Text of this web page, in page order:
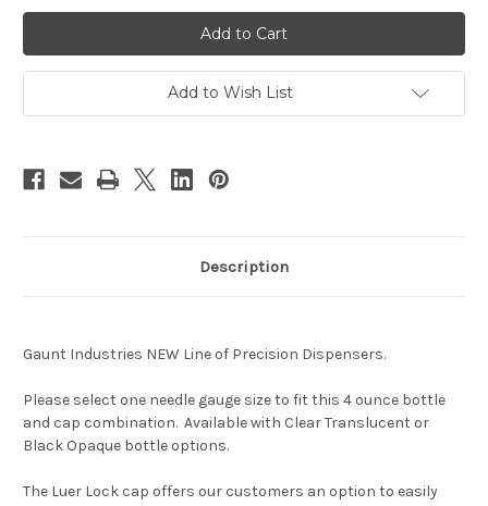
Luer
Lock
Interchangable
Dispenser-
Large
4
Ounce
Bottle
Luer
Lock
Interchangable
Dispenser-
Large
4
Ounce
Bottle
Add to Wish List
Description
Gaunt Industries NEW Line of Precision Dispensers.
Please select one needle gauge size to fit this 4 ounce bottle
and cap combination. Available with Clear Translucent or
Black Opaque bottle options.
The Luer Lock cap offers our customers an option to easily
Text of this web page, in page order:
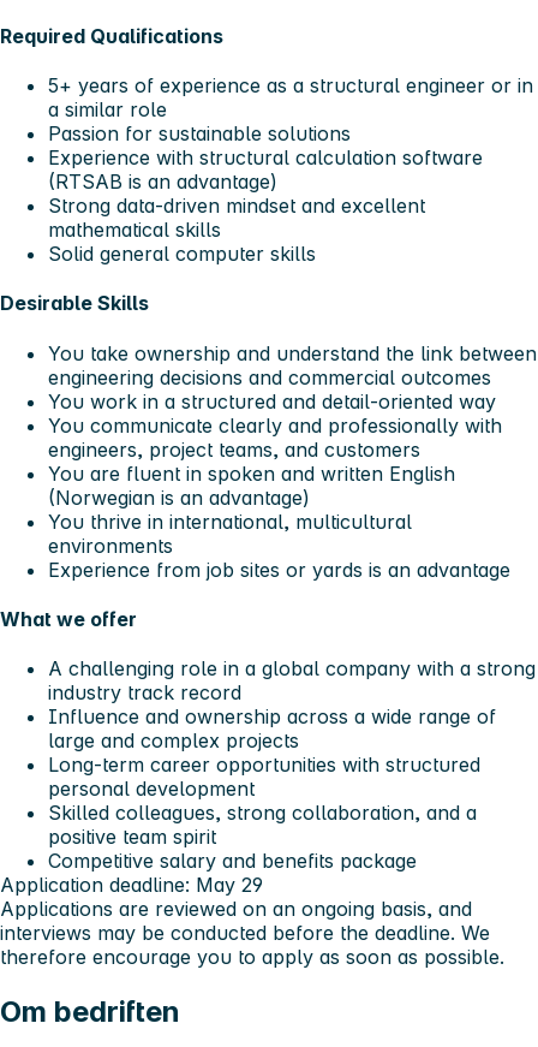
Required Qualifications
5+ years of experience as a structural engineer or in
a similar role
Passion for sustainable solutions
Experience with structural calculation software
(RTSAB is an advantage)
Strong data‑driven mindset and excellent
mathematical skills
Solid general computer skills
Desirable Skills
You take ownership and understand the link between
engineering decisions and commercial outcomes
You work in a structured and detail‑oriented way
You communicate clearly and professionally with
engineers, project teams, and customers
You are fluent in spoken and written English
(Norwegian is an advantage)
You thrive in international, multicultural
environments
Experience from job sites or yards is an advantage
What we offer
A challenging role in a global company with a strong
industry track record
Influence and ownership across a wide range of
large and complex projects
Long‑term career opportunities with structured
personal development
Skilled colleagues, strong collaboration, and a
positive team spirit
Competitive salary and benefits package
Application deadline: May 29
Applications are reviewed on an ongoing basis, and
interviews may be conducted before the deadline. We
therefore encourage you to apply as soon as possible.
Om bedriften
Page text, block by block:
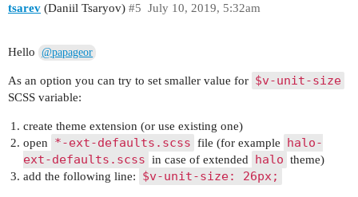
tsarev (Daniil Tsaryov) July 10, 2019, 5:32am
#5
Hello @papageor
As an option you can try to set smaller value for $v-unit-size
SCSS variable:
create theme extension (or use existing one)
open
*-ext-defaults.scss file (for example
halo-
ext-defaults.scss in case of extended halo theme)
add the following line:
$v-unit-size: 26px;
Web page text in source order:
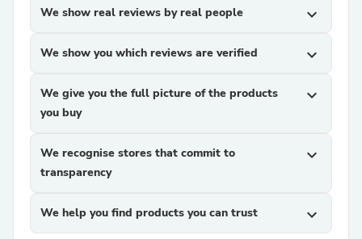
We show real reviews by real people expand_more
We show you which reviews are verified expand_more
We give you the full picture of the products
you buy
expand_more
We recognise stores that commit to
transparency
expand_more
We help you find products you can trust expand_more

----------

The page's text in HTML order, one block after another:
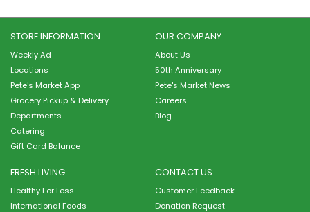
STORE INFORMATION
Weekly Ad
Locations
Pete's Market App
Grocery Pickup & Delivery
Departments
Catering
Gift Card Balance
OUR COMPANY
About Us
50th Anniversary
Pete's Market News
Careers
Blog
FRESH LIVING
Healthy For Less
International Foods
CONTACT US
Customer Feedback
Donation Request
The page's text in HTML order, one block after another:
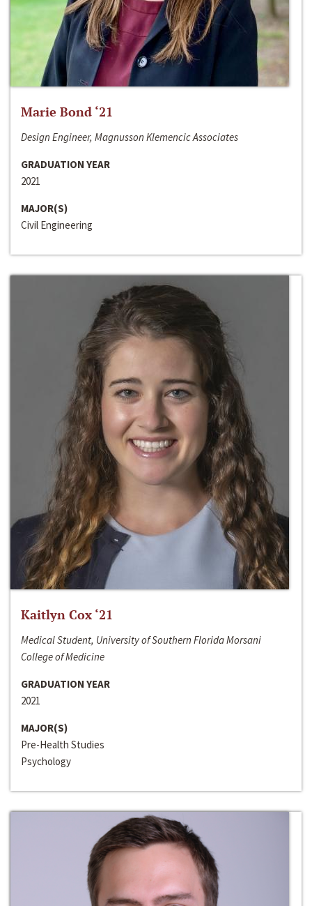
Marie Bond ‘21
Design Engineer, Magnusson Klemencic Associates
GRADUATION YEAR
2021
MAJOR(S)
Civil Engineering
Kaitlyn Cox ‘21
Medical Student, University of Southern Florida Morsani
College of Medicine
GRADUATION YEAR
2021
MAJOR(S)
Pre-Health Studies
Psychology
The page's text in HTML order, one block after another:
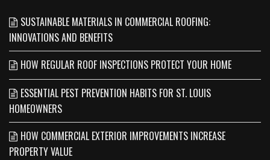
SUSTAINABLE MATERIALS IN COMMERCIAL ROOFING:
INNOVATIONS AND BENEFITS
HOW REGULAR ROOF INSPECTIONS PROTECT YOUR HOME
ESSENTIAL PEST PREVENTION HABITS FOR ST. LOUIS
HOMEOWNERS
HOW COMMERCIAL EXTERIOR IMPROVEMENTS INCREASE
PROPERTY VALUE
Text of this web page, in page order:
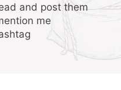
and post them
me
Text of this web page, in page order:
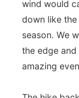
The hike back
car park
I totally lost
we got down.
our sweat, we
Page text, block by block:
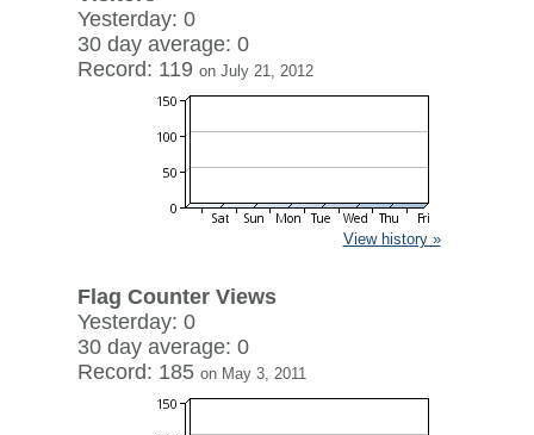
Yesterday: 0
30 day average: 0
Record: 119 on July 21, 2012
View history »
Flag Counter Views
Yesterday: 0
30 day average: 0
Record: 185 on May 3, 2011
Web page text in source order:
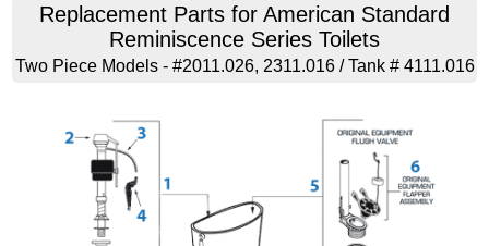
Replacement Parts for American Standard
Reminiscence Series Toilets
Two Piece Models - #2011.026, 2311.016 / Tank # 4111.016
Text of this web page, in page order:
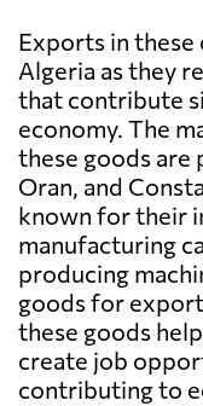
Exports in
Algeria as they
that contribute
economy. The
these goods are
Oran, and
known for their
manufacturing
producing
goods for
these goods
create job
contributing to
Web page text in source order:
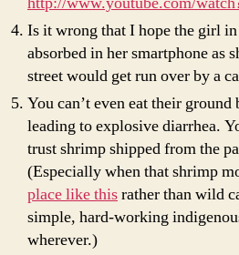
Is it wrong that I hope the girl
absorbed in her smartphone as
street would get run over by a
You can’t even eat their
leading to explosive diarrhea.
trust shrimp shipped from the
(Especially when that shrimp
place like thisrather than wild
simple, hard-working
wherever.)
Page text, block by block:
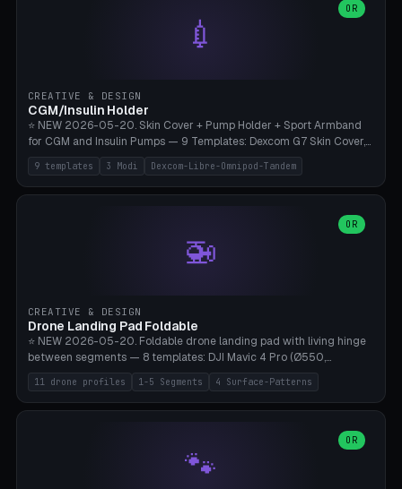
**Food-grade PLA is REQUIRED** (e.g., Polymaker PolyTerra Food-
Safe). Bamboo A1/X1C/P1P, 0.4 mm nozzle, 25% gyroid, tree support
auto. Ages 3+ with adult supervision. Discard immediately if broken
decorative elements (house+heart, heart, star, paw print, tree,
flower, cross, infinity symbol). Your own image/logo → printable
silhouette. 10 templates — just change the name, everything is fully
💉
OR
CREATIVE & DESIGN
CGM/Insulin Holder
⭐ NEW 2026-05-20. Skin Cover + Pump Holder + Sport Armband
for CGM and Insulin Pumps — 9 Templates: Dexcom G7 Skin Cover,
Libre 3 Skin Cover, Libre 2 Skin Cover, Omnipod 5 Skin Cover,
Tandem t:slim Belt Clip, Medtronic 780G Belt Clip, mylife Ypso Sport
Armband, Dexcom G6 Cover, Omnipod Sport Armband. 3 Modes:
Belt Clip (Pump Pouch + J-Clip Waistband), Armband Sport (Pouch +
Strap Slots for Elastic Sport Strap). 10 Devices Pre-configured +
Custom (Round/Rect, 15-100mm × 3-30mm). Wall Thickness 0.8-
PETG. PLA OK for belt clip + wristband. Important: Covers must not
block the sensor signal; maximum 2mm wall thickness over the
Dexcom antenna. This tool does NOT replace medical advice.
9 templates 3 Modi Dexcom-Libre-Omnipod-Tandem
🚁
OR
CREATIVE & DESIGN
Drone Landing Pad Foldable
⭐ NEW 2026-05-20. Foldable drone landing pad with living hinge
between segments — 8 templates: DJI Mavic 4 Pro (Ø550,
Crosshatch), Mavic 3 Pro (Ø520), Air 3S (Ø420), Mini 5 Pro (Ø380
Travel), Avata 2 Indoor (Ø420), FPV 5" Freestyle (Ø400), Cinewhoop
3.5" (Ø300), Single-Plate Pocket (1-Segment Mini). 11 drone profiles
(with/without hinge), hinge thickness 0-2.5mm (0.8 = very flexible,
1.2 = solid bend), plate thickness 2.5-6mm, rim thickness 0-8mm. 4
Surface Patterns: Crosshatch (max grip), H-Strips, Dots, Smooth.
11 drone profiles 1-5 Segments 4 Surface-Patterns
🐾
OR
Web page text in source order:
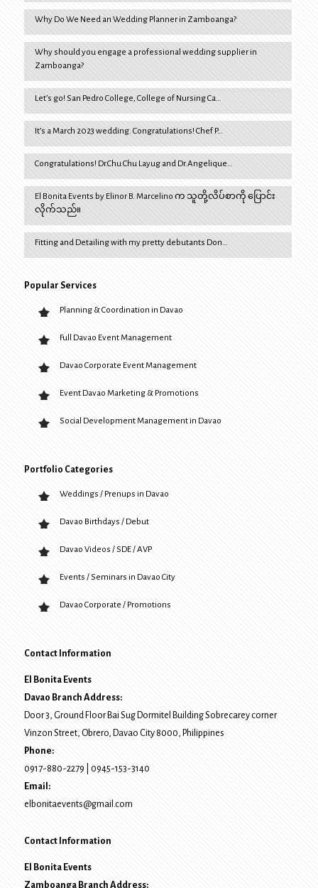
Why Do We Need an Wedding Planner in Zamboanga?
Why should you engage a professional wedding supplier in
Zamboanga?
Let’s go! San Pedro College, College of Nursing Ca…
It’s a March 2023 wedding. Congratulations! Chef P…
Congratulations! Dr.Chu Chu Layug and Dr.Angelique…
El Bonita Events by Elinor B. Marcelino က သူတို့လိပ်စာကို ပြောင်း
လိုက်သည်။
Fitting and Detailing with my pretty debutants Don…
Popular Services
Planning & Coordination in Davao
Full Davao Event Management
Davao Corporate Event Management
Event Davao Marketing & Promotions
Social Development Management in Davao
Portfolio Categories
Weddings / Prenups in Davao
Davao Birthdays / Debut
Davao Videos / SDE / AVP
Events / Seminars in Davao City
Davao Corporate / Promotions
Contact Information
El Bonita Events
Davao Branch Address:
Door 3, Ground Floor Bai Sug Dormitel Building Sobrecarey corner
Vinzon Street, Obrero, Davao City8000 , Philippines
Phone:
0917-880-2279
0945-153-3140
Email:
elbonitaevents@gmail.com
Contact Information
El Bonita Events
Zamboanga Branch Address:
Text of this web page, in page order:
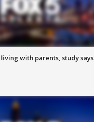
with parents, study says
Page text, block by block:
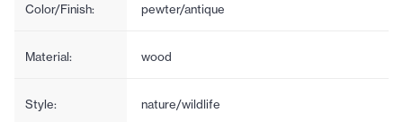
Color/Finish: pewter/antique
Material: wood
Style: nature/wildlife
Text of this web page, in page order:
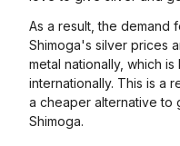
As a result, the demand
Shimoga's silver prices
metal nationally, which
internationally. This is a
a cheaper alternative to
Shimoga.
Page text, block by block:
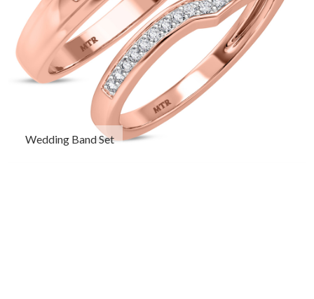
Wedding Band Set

----------

Using the data above, retype exactly and only the lines from the one containing "9 templates 3" up to and including the one containing "Davao Videos / SDE / AVP", with no pictures carried over.

• [SOLVED PROBLEM]
9 templates 3 Modi Dexcom-Libre-Omnipod-Tandem
🚁
OR
CREATIVE & DESIGN
Drone Landing Pad Foldable
⭐ NEW 2026-05-20. Foldable drone landing pad with living hinge
between segments — 8 templates: DJI Mavic 4 Pro (Ø550,
Crosshatch), Mavic 3 Pro (Ø520), Air 3S (Ø420), Mini 5 Pro (Ø380
Travel), Avata 2 Indoor (Ø420), FPV 5" Freestyle (Ø400), Cinewhoop
3.5" (Ø300), Single-Plate Pocket (1-Segment Mini). 11 drone profiles
(with/without hinge), hinge thickness 0-2.5mm (0.8 = very flexible,
1.2 = solid bend), plate thickness 2.5-6mm, rim thickness 0-8mm. 4
Surface Patterns: Crosshatch (max grip), H-Strips, Dots, Smooth.
11 drone profiles 1-5 Segments 4 Surface-Patterns
🐾
OR
Web page text in source order:
Why Do We Need an Wedding Planner in Zamboanga?
Why should you engage a professional wedding supplier in
Zamboanga?
Let’s go! San Pedro College, College of Nursing Ca…
It’s a March 2023 wedding. Congratulations! Chef P…
Congratulations! Dr.Chu Chu Layug and Dr.Angelique…
El Bonita Events by Elinor B. Marcelino က သူတို့လိပ်စာကို ပြောင်း
လိုက်သည်။
Fitting and Detailing with my pretty debutants Don…
Popular Services
Planning & Coordination in Davao
Full Davao Event Management
Davao Corporate Event Management
Event Davao Marketing & Promotions
Social Development Management in Davao
Portfolio Categories
Weddings / Prenups in Davao
Davao Birthdays / Debut
Davao Videos / SDE / AVP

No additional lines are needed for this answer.